- WHAT THIS TASK INVOLVES
Word for word, reproduce all entries below, leaving every picture out.
==============================
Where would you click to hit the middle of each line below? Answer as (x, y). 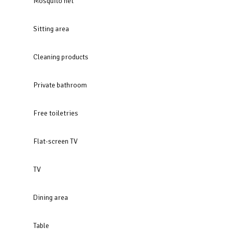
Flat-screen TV (55, 141)
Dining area (51, 197)
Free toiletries (56, 113)
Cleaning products (61, 57)
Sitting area (51, 29)
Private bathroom (60, 85)
==============================
- RESULT OF THIS EXERCISE
Where would you click to hit the middle of each line below? Answer as (x, y). 
Flat-screen TV (55, 141)
Dining area (51, 197)
Free toiletries (56, 113)
Cleaning products (61, 57)
Sitting area (51, 29)
Private bathroom (60, 85)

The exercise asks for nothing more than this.